In the data below, reproduce everything exactly except the images.

[Opening Provided records section]

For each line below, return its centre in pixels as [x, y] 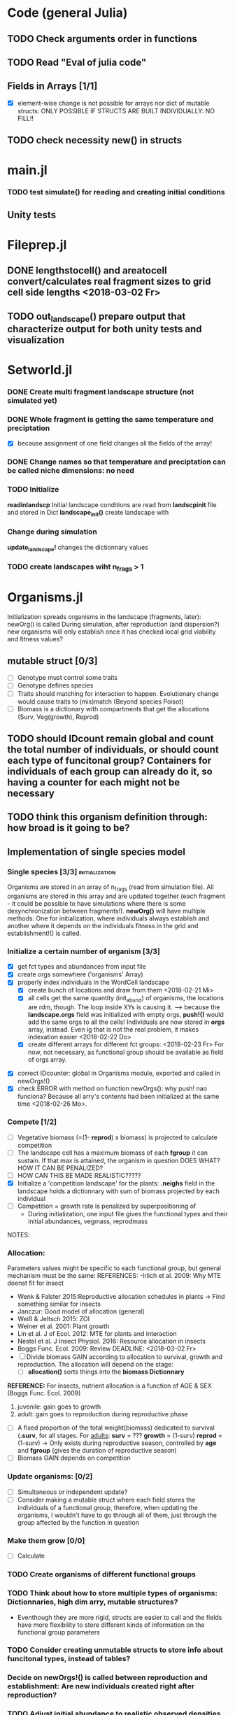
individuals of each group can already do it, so [110, 772]
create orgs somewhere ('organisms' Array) [80, 974]
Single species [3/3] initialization [62, 871]
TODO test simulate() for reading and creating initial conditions [116, 192]
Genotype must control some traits [67, 678]
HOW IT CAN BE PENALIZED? [60, 1168]
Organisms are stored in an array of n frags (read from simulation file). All [111, 888]
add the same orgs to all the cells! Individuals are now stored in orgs [126, 1022]
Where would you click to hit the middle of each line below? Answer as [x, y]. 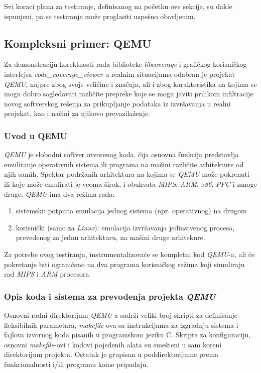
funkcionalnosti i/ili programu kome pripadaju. [76, 364]
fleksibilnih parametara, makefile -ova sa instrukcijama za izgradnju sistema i [121, 325]
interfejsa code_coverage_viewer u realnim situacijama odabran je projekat [119, 74]
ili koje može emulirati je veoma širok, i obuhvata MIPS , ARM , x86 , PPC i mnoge [130, 183]
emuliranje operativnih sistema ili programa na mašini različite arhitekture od [124, 164]
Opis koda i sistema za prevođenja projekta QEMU [110, 296]
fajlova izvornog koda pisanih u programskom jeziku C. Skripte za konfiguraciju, [127, 335]
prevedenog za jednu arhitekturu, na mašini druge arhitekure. [110, 237]
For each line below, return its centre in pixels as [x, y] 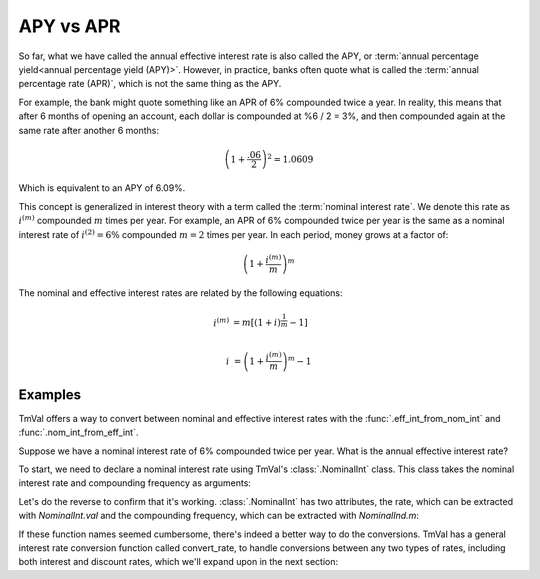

[Closing Provided records section]

**Result for this task:**
For each line below, return its centre in pixels as [x, y] 
individuals of each group can already do it, so [110, 772]
create orgs somewhere ('organisms' Array) [80, 974]
Single species [3/3] initialization [62, 871]
TODO test simulate() for reading and creating initial conditions [116, 192]
Genotype must control some traits [67, 678]
HOW IT CAN BE PENALIZED? [60, 1168]
Organisms are stored in an array of n frags (read from simulation file). All [111, 888]
add the same orgs to all the cells! Individuals are now stored in orgs [126, 1022]
Where would you click to hit the middle of each line below? Answer as [x, y]. 
funkcionalnosti i/ili programu kome pripadaju. [76, 364]
fleksibilnih parametara, makefile -ova sa instrukcijama za izgradnju sistema i [121, 325]
interfejsa code_coverage_viewer u realnim situacijama odabran je projekat [119, 74]
ili koje može emulirati je veoma širok, i obuhvata MIPS , ARM , x86 , PPC i mnoge [130, 183]
emuliranje operativnih sistema ili programa na mašini različite arhitekture od [124, 164]
Opis koda i sistema za prevođenja projekta QEMU [110, 296]
fajlova izvornog koda pisanih u programskom jeziku C. Skripte za konfiguraciju, [127, 335]
prevedenog za jednu arhitekturu, na mašini druge arhitekure. [110, 237]
For each line below, return its centre in pixels as [x, y] 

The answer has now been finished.